You can share the assets or compute quota of your Earth Engine enabled project with other Earth Engine users at the project level. An Earth Engine enabled project has the Earth Engine API enabled and an assets folder as described on Set up your Earth Engine enabled Cloud Project page. Earth Engine assets or compute can be shared with another user or group of users. If you want to share with a group of users, Create a new Google Group and note its email (available from the About link on the group page). This page describes how to provide access to resources, for either an individual or group. See also the Roles and Permissions page for details on the specific set of permissions and roles required for different activities.
Earth Engine Service Usage
To use the Earth Engine API on a Cloud Project, the API must be enabled on the project (see
this
page for instructions), and the user must have at least the permissions in the
Earth Engine Resource Viewer role (learn more about
predefined
Earth Engine IAM Roles). Additionally, the user must have at least
serviceusage.services.use permission on the project. That permission
can be can be provided through the project Owner or Editor roles, or through the specific
Service
Usage Consumer role. The Code Editor will show an error if the user does not have
required Earth Engine permissions and Service Usage permissions on the selected project.
Assets
Asset level permissions
There are several options to update permissions at the asset level.
- Use the Assets Manager in the Code Editor.
- Use the Earth Engine command line.
- Use a client library, for example,
ee.data.setAssetAcl(). - Or call the REST API directly.
Project level asset permissions
Sharing at the project level sets permissions on all assets in your Earth Engine enabled Cloud Project at once.
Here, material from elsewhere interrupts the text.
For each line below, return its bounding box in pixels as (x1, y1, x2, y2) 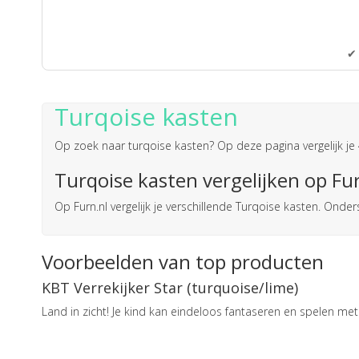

You can share assets at the project level by assigning the appropriate Identity and Access Management (IAM) role on your project's IAM admin page. There are Predefined Earth Engine IAM Roles for sharing Earth Engine assets and resources. See Understanding Roles for a more general overview of IAM roles.
When another user attempts to access one of your assets, permissions are first checked at the asset level. If permissions have not been set at the asset level or the check fails (i.e. no access), permissions will be checked at the project level.
Setting project level permissions
To set permissions at the project level, assign a project IAM role to a user or group of users:
-
Open the IAM page in the Google Cloud console
Open the IAM Page
Or hold the pointer over your project name on the Assets tab of the Code Editor and click the icon. - Click select a project and choose your project (you should already be there if you opened the IAM page from the Code Editor).
- Click ADD at the top and add the individual or group email as the new member, or click the icon next to the existing member in the project.
- In the Role drop down search for the Earth Engine Resource role you want to grant. See Predefined Earth Engine IAM Roles for details.
- Click the SAVE button.
VPC Service Controls
Earth Engine supports VPC Service Controls, a Google Cloud security feature which helps users secure their resources and mitigate data exfiltration risk. Adding resources to a VPC service perimeter allow for more control over data read and write operations.
Learn more about VPC-SC features and configuration.
Limitations
Enabling VPC Service Controls for your resources comes with a few limitations, for which we provided example workarounds:
| Limitation | Example alternative |
|---|---|
| Code Editor is not supported and VPC Service Controls won't allow using it with resources and clients inside a service perimeter. |
Use
Earth Engine Python API together with
the geemap library.
|
| Legacy assets are not protected by VPC Service Controls. | Use assets stored in Cloud projects. |
| Export to Google Drive is not supported by VPC Service Controls. |
|
| Earth Engine Apps are not supported for resources and clients inside a service parimeter. | No workaround available. |
Using Earth Engine with resources inside a secured VPC service perimeter is only available for Professional and Premium pricing plans. Trying to use Earth Engine API with a VPC-SC secured project associated with a Basic pricing plan will result in an error. To learn more about Earth Engine pricing visit official documentation.
More information about VPC Service Controls and its limitations can be found in Supported products and limitations.